Les Spartiates profitèrent de la déroute de la marine Athénienne pour bloquer les routes d’approvisionnement et les mines d’argent en Asie mineure, privant Athènes de ses richesses.
C’est sur ces entrefaites que s’achève le récit de Thucydide sur la guerre du Péloponnèse, 22 ans après son déclenchement, et 5 ans avant son achèvement. S’arrêta-t-il volontairement ou fut-il interrompu par la mort ? On l’ignore.
Quoi qu’il en soit, la guerre se terminait dans le même sillage. Les Spartiates savaient que les Athéniens étaient à bout, alors pour leur infliger le coup de grâce, ils s’appuyèrent sur leur ennemi historique : l’empire Perse. Ils leur cédèrent des colonies grecques en Asie mineure en échange de leur aide pour vaincre la marine athénienne. Malgré leur bravoure, les Athéniens ne purent maintenir la lutte. Sans armée, sans marine, sans alliés et sans richesses, ils n’eurent d’autre choix que de capituler. Ils signèrent leur reddition en 404 av.
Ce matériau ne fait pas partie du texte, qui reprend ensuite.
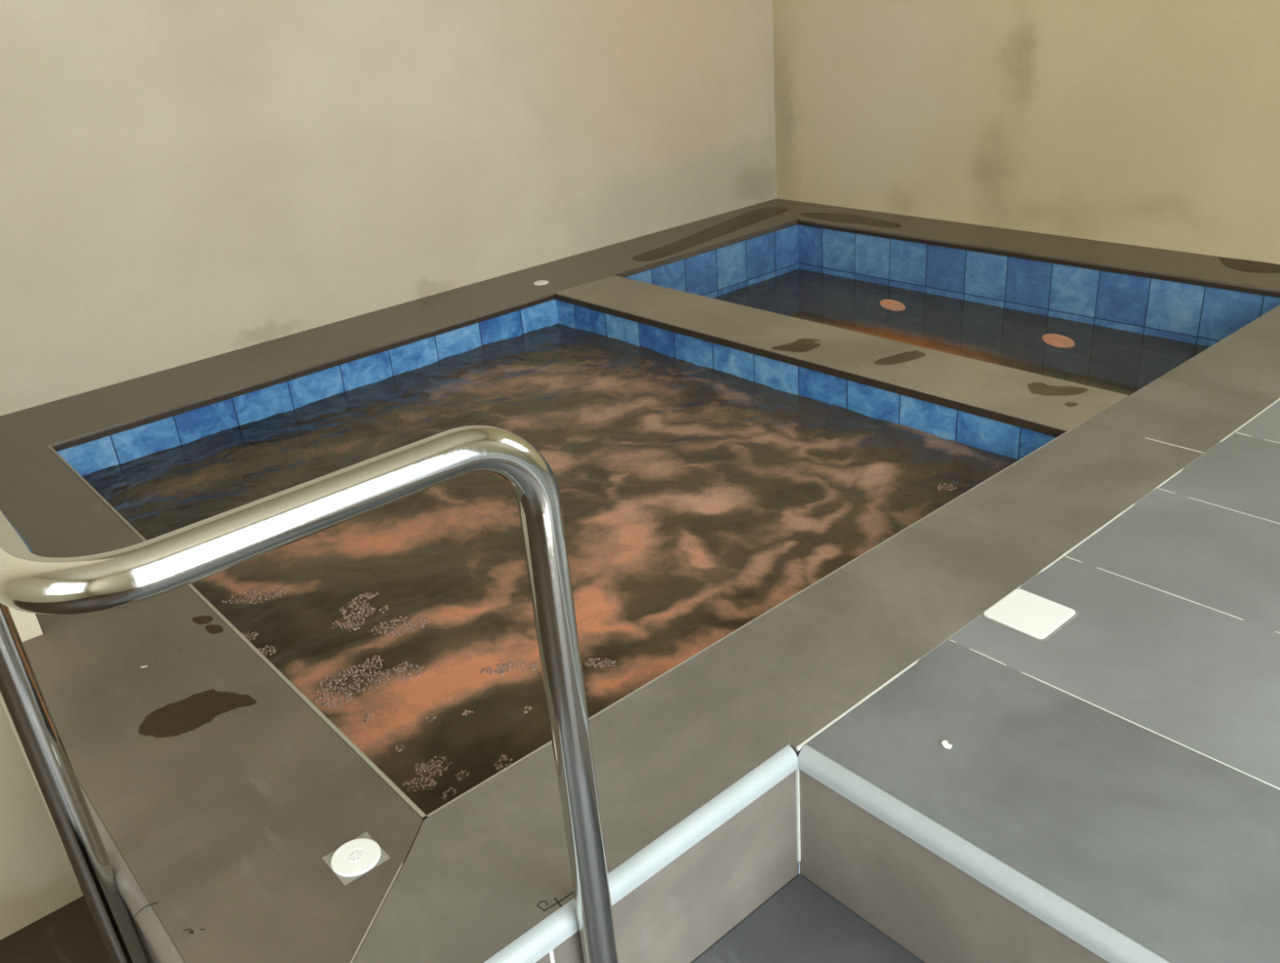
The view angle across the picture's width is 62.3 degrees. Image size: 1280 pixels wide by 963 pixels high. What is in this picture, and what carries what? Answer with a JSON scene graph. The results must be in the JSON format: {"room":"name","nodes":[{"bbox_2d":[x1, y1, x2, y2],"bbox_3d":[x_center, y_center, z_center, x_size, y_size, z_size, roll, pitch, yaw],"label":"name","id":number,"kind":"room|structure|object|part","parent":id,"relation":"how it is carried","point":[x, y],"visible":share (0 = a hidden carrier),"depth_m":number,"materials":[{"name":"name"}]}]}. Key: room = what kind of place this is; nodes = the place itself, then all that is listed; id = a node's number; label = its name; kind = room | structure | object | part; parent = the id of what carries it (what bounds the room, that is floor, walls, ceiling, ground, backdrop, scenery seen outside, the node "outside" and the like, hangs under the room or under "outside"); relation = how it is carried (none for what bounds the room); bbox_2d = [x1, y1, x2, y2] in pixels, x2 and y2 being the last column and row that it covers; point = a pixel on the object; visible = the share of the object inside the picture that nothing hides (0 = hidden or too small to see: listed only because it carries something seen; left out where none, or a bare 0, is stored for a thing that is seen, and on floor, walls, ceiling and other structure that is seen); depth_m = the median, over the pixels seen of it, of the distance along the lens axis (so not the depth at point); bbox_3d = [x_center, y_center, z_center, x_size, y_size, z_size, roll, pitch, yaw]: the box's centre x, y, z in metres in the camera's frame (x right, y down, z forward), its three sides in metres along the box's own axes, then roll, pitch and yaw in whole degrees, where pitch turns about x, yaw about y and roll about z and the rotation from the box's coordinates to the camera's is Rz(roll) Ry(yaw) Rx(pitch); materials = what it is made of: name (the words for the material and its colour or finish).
{"room":"indoor hot tub","nodes":[
{"label":"indoor hot tub","id":0,"kind":"room"},
{"bbox_2d":[0,607,83,940],"bbox_3d":[-2.246,-0.545,1.088,2.095,3.220,1.222,-24,32,-34],"label":"wall","id":1,"kind":"structure","parent":0,"point":[37,879],"depth_m":1.81,"materials":[{"name":"beige paint"}]},
{"bbox_2d":[0,896,111,962],"bbox_3d":[-0.539,1.396,0.546,2.726,0.050,2.878,-24,32,-34],"label":"floor","id":2,"kind":"structure","parent":0,"point":[69,934],"depth_m":1.82,"materials":[{"name":"brown tile"}]},
{"bbox_2d":[0,425,618,962],"bbox_3d":[-0.363,0.488,1.053,0.683,1.106,0.303,0,26,10],"label":"handrail","id":3,"kind":"object","parent":2,"relation":"on","point":[30,582],"visible":1,"depth_m":0.90,"materials":[{"name":"silver metal"}]},
{"bbox_3d":[-0.633,0.470,1.240,0.038,1.008,0.038,-24,32,-34],"label":"post","id":4,"kind":"part","parent":3,"relation":"part of","materials":[{"name":"silver metal"}]},
{"bbox_3d":[-0.404,0.036,0.831,0.633,0.095,0.299,0,26,10],"label":"rail","id":5,"kind":"part","parent":3,"relation":"part of","materials":[{"name":"silver metal"}]},
{"bbox_3d":[-0.059,0.334,1.067,0.038,0.702,0.038,-24,32,-34],"label":"post","id":6,"kind":"part","parent":3,"relation":"part of","materials":[{"name":"silver metal"}]},
{"bbox_2d":[0,198,1279,962],"bbox_3d":[0.134,-0.056,2.748,3.186,0.521,2.294,-24,32,-34],"label":"pool coping","id":7,"kind":"object","parent":2,"relation":"on","point":[224,810],"visible":0.89,"depth_m":1.51,"materials":[{"name":"grey ceramic"}]},
{"bbox_3d":[-0.659,0.661,1.444,0.020,0.500,1.045,-24,32,-34],"label":"riser panel","id":8,"kind":"part","parent":7,"relation":"part of","materials":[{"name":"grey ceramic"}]},
{"bbox_2d":[133,902,158,918],"bbox_3d":[-0.552,0.476,1.183,0.006,0.002,0.029,19,35,39],"label":"strand","id":9,"kind":"object","parent":7,"relation":"on","point":[157,902],"visible":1,"depth_m":1.18,"materials":[{"name":"grey"}]},
{"bbox_3d":[-0.822,0.166,1.884,0.006,0.012,1.722,-24,32,-34],"label":"edge trim","id":10,"kind":"part","parent":7,"relation":"part of","materials":[{"name":"tile"}]},
{"bbox_2d":[321,831,390,885],"bbox_3d":[-0.329,0.436,1.228,0.058,0.006,0.058,-24,32,-34],"label":"skimmer cover","id":11,"kind":"object","parent":7,"relation":"on","point":[355,858],"visible":1,"depth_m":1.22,"materials":[{"name":"plastic"}]},
{"bbox_3d":[-0.329,0.435,1.227,0.057,0.004,0.057,-22,31,-31],"label":"lid","id":12,"kind":"part","parent":11,"relation":"part of","materials":[{"name":"white plastic"}]},
{"bbox_2d":[533,280,548,284],"bbox_3d":[-0.321,-0.645,3.438,0.048,0.004,0.048,-24,32,-34],"label":"skimmer cover","id":13,"kind":"object","parent":7,"relation":"on","point":[542,282],"visible":1,"depth_m":3.43,"materials":[{"name":"white plastic"}]},
{"bbox_2d":[56,299,1056,874],"bbox_3d":[-0.229,0.315,2.500,1.619,0.869,1.850,-24,32,-34],"label":"pool tile border","id":14,"kind":"object","parent":7,"relation":"in","point":[1015,442],"visible":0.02,"depth_m":2.76,"materials":[{"name":"tile"}]},
{"bbox_2d":[81,324,1017,815],"bbox_3d":[-0.257,-0.003,2.344,1.498,0.014,1.729,-24,32,-34],"label":"water","id":15,"kind":"object","parent":14,"relation":"in","point":[697,501],"visible":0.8,"depth_m":2.12,"materials":[{"name":"brown liquid"}]},
{"bbox_3d":[-0.052,0.696,1.265,0.705,0.500,0.020,-24,32,-34],"label":"riser panel","id":16,"kind":"part","parent":7,"relation":"part of","materials":[{"name":"grey tile"}]},
{"bbox_3d":[0.301,0.157,1.702,1.495,0.012,0.002,-24,32,-34],"label":"edge trim","id":17,"kind":"part","parent":7,"relation":"part of","materials":[{"name":"tile"}]},
{"bbox_2d":[625,224,1279,346],"bbox_3d":[0.852,-0.176,3.312,1.032,0.869,1.850,-24,32,-34],"label":"pool tile border","id":18,"kind":"object","parent":7,"relation":"in","point":[1196,314],"visible":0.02,"depth_m":3.46,"materials":[{"name":"tile"}]},
{"bbox_2d":[712,268,1209,395],"bbox_3d":[0.832,-0.413,3.196,0.911,0.001,1.729,-24,32,-34],"label":"pool water","id":19,"kind":"object","parent":18,"relation":"in","point":[1106,358],"visible":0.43,"depth_m":3.27,"materials":[{"name":"liquid"}]},
{"bbox_2d":[692,874,924,962],"bbox_3d":[0.095,0.927,0.987,0.956,0.306,0.691,-24,32,-34],"label":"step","id":20,"kind":"structure","parent":2,"relation":"on","point":[800,923],"depth_m":1.34,"materials":[{"name":"tile"}]},
{"bbox_2d":[797,400,1279,962],"bbox_3d":[1.740,0.406,1.515,2.480,0.521,1.812,-24,32,-34],"label":"deck","id":21,"kind":"object","parent":2,"relation":"on","point":[1106,789],"visible":1,"depth_m":1.30,"materials":[{"name":"grey tile"}]},
{"bbox_2d":[941,740,951,749],"bbox_3d":[0.382,0.328,1.321,0.010,0.002,0.015,-14,27,-18],"label":"chip","id":22,"kind":"object","parent":21,"relation":"on","point":[944,743],"visible":1,"depth_m":1.32,"materials":[{"name":"white plastic"}]},
{"bbox_3d":[0.821,0.834,0.828,0.020,0.500,1.812,-24,32,-34],"label":"riser panel","id":23,"kind":"part","parent":21,"relation":"part of","materials":[{"name":"grey tile"}]},
{"bbox_2d":[980,588,1078,641],"bbox_3d":[0.574,0.195,1.562,0.105,0.006,0.105,-24,32,-34],"label":"floor outlet cover","id":24,"kind":"object","parent":21,"relation":"on","point":[1036,617],"visible":1,"depth_m":1.56,"materials":[{"name":"white plastic"}]},
{"bbox_2d":[0,0,776,416],"bbox_3d":[-1.470,-1.241,2.490,5.320,3.320,0.120,-24,32,-34],"label":"wall","id":25,"kind":"structure","parent":0,"point":[183,182],"depth_m":3.05,"materials":[{"name":"beige paint"}]},
{"bbox_2d":[772,0,1279,264],"bbox_3d":[1.866,-1.527,2.481,0.120,3.320,4.100,-24,32,-34],"label":"wall","id":26,"kind":"structure","parent":0,"point":[1147,123],"depth_m":3.37,"materials":[{"name":"beige paint"}]}
]}

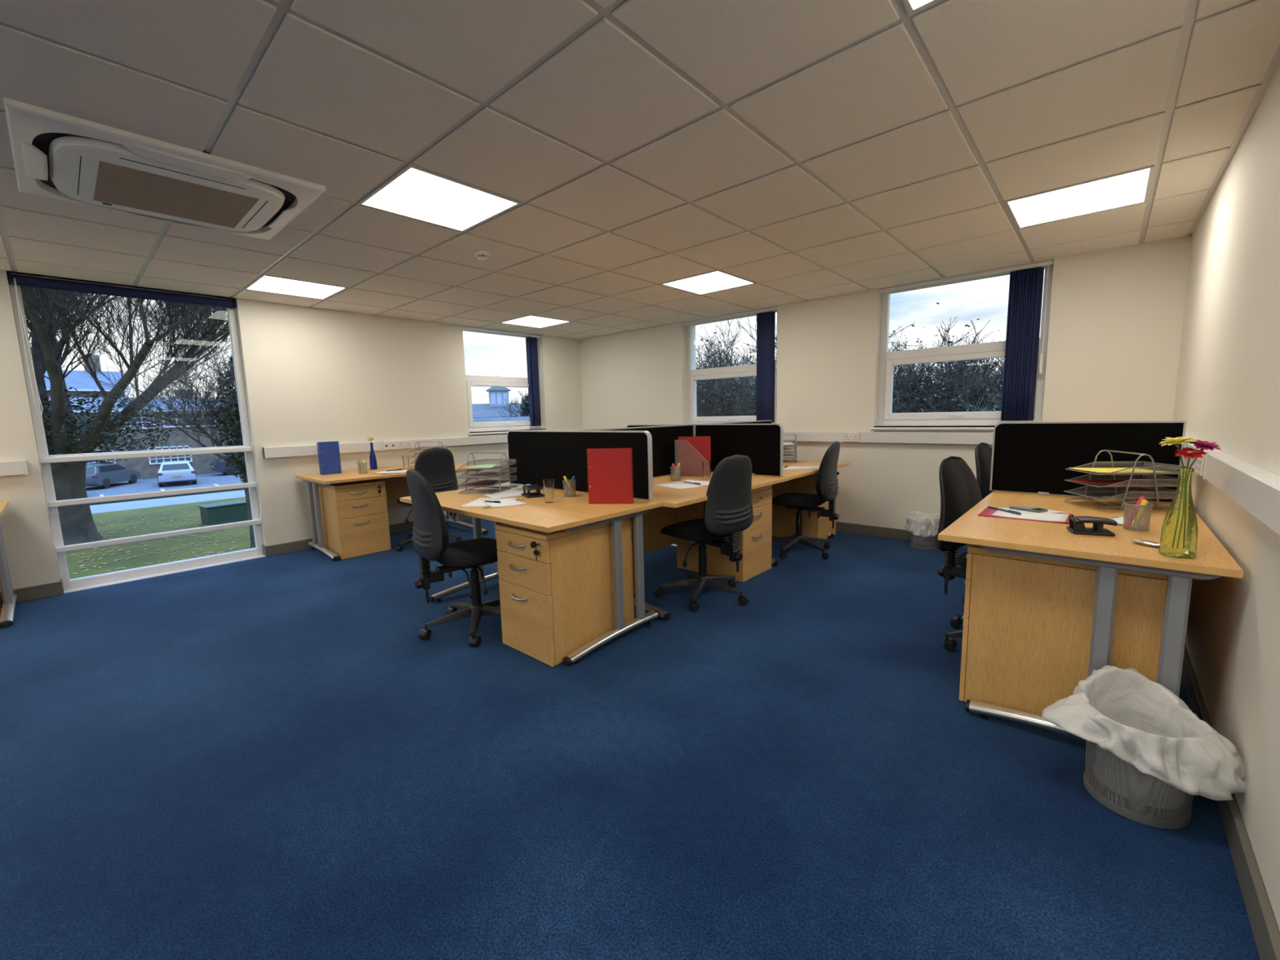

J.C.
Les spartiates leur imposèrent la destruction des fortifications protégeant la ville, la réduction considérable de la marine athénienne ainsi qu’un tribut payé à titre d’indemnité de guerre. La ligue de Délos fut dissoute et Sparte triomphait majestueusement. Plus aucune ville ne pouvait rivaliser avec le puissant vainqueur de la guerre du Péloponnèse et la domination Lacédémonienne sur la Grèce était totale.
Conclusion
Il est fascinant de constater que des événements, apparemment indépendants survenus il y a des siècles, sont régis par les mêmes lois et coordonnés par les mêmes mécanismes que notre monde actuel ; pour peu qu’on les comprenne, on pourra mieux déchiffrer notre réalité. C’est bien ce qu’a su concevoir Thucydide, et c’est là que réside son génie. Rompant avec les récits poétiques et ingénieux, il fixe à l’histoire son but et assure sa marche. Il nous apprend que l’histoire n’est pas une distraction passagère, charmante par ses fictions et ses fantaisies, mais bien une acquisition pour les générations à venir.